TASK INPUT Start Marker
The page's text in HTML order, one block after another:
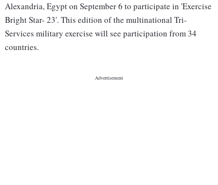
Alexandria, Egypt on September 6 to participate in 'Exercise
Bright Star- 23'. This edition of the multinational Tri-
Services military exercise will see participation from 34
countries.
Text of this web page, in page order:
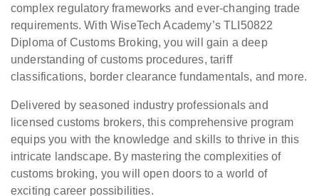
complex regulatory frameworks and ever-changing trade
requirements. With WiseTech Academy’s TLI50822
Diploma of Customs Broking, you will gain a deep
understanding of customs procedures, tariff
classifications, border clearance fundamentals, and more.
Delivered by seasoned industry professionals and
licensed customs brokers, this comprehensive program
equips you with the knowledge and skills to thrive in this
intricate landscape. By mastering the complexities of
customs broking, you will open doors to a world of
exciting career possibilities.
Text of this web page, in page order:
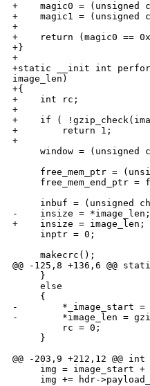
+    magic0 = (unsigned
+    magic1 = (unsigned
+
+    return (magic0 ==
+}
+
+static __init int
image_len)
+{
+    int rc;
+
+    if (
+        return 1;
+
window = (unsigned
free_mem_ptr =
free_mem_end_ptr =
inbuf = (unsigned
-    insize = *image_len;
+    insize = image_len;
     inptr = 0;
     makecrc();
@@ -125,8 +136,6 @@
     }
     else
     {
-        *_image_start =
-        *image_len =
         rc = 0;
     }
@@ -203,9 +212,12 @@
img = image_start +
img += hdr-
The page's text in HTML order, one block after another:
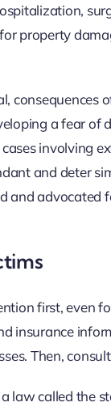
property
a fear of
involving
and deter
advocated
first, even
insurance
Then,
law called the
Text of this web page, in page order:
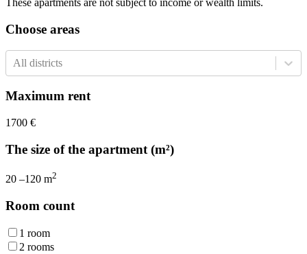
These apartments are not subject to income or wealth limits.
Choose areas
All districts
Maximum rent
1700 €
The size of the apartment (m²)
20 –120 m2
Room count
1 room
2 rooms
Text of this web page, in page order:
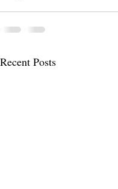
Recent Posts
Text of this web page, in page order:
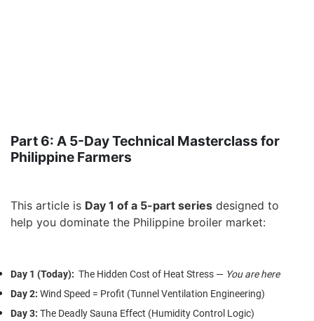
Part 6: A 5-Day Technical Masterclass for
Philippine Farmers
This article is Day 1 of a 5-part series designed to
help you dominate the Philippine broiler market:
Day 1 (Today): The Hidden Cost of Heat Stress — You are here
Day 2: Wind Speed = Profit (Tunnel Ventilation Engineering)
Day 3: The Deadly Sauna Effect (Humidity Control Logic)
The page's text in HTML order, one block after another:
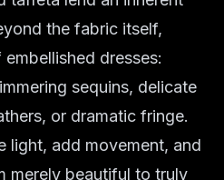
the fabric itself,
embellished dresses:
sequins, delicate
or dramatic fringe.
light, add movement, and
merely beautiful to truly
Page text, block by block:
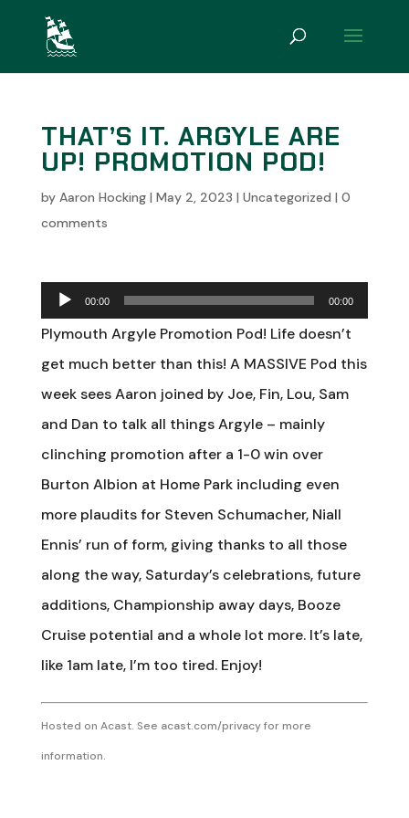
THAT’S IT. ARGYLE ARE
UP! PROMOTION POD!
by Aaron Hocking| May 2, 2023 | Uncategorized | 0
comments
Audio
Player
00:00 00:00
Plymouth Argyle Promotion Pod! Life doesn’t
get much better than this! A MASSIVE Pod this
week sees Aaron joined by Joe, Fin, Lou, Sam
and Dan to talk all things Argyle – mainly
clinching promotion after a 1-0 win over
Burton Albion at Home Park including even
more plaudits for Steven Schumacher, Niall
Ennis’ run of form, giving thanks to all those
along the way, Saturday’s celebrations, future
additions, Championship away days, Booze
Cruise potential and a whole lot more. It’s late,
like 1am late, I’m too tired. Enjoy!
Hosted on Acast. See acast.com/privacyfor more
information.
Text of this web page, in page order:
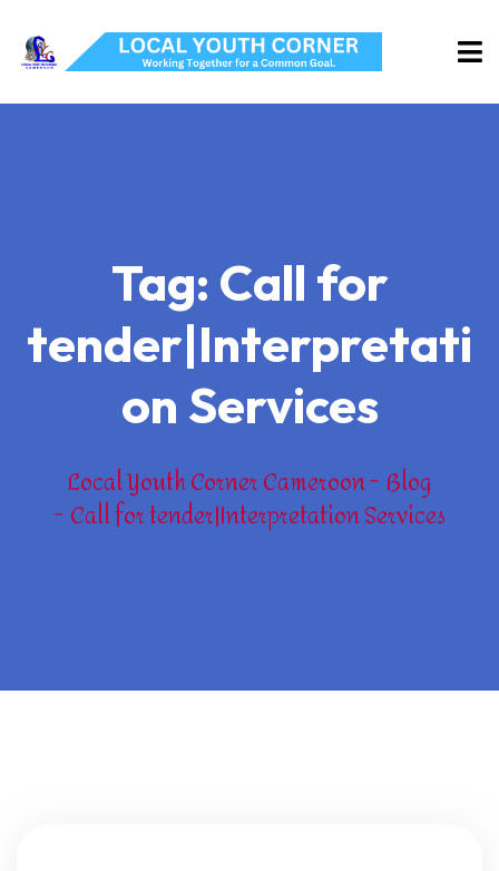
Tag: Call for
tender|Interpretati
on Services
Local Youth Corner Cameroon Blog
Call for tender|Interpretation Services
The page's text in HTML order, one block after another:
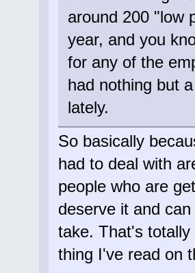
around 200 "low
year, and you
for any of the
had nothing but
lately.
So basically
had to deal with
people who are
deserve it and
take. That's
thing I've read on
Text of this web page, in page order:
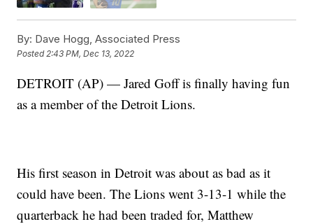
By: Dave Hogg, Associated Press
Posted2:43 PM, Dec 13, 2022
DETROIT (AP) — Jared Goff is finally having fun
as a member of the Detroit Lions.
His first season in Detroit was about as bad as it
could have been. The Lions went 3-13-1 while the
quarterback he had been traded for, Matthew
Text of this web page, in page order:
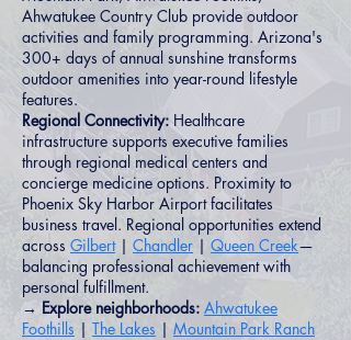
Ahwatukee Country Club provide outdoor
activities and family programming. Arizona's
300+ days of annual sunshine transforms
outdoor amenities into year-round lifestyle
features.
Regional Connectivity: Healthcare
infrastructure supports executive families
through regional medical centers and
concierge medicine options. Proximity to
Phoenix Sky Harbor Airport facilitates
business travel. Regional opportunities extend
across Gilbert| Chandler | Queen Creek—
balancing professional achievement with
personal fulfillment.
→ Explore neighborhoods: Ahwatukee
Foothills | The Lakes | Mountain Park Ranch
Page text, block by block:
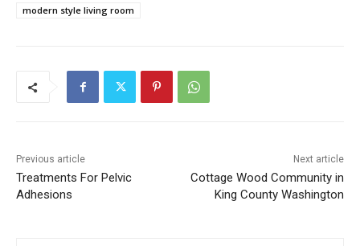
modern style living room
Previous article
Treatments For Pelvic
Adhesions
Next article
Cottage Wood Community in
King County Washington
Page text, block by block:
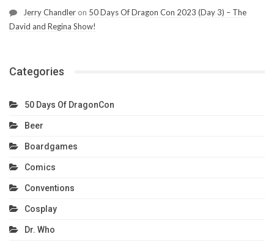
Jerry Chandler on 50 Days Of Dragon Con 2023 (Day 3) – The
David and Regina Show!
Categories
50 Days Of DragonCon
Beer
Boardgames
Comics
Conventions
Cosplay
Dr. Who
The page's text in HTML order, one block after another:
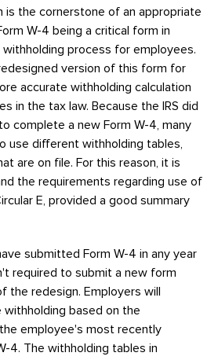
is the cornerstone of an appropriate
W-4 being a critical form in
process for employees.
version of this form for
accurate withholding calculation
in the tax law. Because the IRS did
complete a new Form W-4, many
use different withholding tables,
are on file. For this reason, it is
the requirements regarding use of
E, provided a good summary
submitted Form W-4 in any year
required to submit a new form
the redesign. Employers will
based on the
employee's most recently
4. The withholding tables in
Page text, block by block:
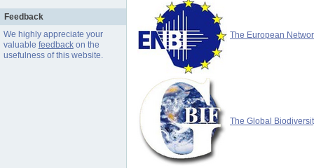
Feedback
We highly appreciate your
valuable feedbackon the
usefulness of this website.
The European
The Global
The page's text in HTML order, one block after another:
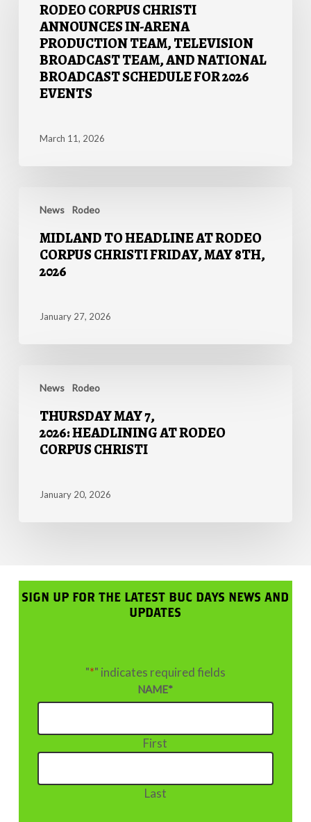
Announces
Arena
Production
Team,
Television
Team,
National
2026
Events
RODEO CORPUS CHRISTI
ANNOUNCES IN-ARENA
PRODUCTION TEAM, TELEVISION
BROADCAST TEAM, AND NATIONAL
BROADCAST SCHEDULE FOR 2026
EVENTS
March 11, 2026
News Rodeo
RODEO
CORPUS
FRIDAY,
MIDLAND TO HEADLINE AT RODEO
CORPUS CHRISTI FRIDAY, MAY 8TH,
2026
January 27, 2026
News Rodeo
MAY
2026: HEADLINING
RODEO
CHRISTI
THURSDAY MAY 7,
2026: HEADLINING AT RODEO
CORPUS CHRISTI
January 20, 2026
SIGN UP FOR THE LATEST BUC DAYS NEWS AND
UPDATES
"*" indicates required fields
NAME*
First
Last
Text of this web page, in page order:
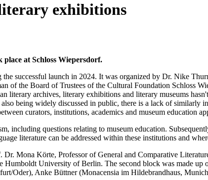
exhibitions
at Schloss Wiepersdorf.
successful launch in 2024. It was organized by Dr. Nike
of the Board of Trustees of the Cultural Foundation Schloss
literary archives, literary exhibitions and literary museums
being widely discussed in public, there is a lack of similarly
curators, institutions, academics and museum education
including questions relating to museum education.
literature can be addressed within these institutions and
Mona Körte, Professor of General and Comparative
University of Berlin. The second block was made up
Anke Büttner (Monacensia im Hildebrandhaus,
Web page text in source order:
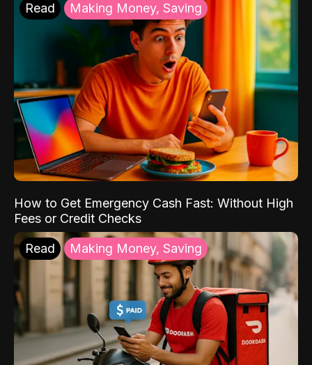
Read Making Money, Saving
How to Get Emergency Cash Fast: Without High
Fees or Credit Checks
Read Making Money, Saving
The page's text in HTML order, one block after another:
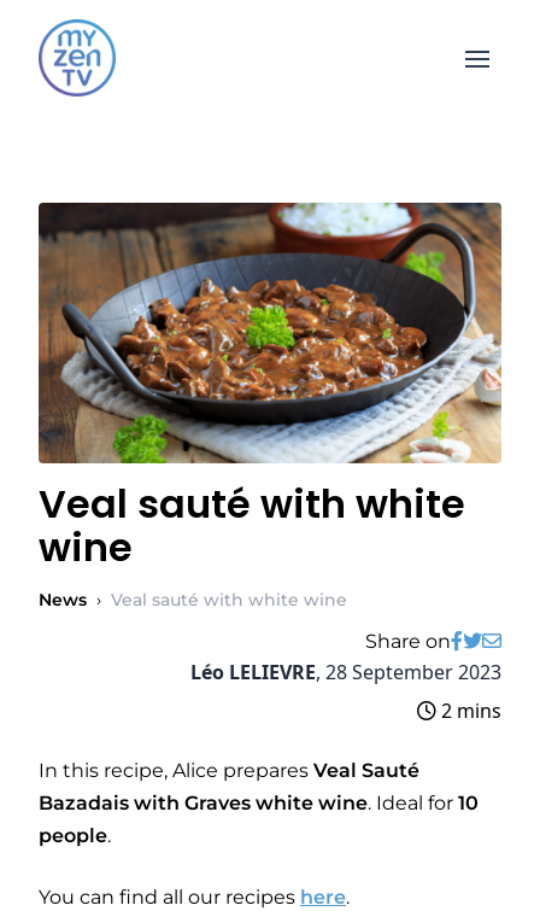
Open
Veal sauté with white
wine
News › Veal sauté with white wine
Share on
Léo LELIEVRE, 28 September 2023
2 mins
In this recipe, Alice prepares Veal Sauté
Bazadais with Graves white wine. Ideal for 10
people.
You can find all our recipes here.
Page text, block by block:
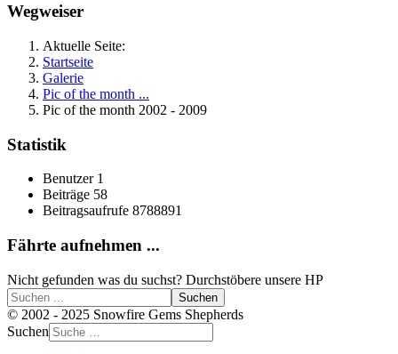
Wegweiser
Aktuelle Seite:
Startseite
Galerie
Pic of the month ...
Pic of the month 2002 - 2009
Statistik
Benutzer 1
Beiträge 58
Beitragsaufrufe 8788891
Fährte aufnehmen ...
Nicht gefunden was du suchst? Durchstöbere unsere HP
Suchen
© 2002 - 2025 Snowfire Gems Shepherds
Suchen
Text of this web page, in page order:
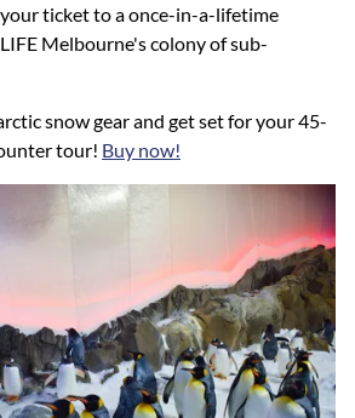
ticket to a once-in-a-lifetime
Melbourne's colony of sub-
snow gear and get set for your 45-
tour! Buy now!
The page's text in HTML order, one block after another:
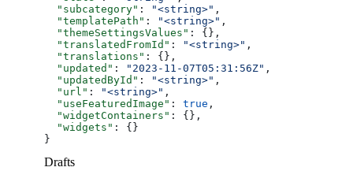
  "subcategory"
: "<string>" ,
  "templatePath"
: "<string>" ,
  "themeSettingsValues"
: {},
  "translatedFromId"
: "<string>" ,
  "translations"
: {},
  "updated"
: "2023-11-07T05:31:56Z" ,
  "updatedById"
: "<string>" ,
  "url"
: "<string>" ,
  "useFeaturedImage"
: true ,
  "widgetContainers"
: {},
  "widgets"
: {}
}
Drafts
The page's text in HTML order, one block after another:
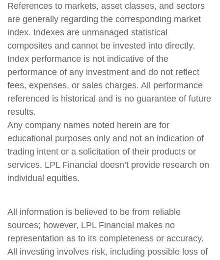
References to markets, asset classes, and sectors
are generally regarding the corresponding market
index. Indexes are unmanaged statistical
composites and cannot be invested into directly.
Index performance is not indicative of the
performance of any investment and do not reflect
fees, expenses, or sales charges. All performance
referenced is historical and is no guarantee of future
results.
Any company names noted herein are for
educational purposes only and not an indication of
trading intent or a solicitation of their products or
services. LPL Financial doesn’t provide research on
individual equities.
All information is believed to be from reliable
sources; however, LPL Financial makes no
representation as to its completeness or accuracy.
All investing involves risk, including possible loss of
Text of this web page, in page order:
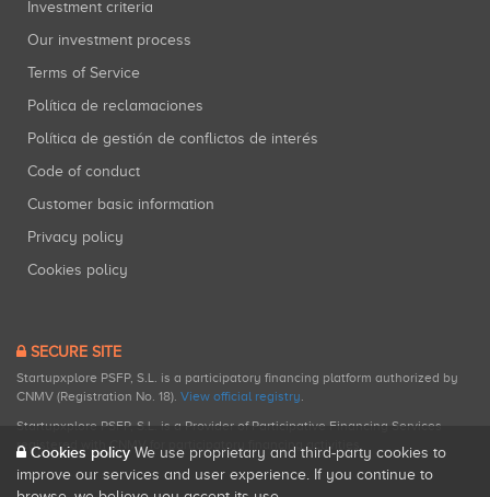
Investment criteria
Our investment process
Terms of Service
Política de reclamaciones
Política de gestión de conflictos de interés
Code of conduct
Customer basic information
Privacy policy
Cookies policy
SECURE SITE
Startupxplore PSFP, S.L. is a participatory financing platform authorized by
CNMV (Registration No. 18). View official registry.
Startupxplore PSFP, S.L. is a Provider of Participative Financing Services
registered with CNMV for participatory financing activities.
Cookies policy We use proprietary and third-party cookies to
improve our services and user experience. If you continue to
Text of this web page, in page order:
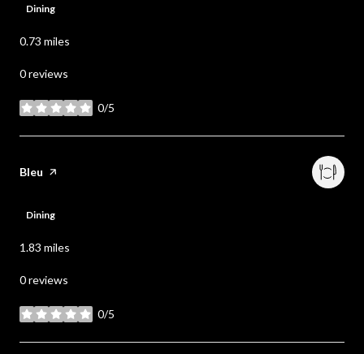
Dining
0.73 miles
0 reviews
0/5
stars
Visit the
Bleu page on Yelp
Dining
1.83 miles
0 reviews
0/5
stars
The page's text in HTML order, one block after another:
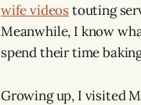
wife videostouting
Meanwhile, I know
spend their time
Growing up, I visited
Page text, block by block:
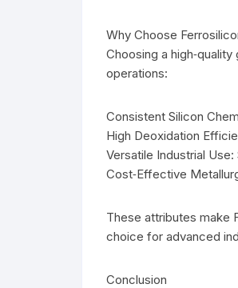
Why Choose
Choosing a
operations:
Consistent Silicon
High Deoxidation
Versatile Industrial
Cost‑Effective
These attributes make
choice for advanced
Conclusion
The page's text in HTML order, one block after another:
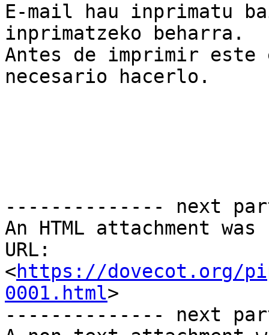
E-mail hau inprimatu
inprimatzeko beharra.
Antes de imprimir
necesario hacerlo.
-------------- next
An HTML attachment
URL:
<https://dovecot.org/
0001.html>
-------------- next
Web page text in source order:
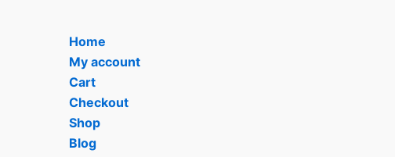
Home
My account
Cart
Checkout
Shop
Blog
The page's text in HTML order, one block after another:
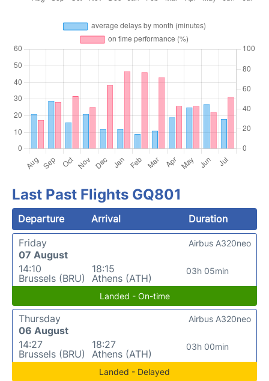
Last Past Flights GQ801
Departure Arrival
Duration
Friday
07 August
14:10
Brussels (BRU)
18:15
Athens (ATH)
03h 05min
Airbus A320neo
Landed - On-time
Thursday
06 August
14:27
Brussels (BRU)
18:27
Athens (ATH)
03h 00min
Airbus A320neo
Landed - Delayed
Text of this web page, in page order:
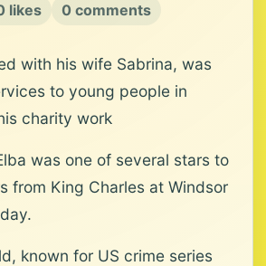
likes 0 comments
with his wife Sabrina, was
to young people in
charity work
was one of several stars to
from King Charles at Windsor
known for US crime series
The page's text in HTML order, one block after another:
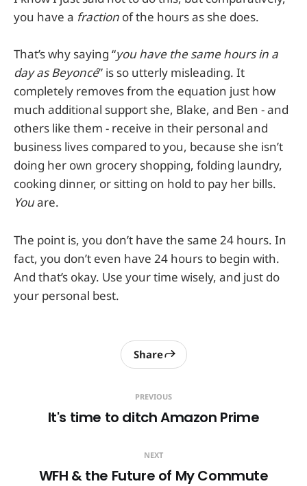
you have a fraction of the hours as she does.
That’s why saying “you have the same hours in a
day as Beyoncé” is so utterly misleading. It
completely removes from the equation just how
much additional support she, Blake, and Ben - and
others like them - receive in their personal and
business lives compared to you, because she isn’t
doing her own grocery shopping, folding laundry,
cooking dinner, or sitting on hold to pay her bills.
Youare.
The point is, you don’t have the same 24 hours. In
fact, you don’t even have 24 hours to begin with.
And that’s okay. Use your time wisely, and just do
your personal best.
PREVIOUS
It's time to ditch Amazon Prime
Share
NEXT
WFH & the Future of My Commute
TASK INPUT End Marker
=== EXERCISE PROMPT ===
Count every line of the data in which the word "month" appears, and report only the total.

=== SOLUTION FOR THIS EXERCISE ===
2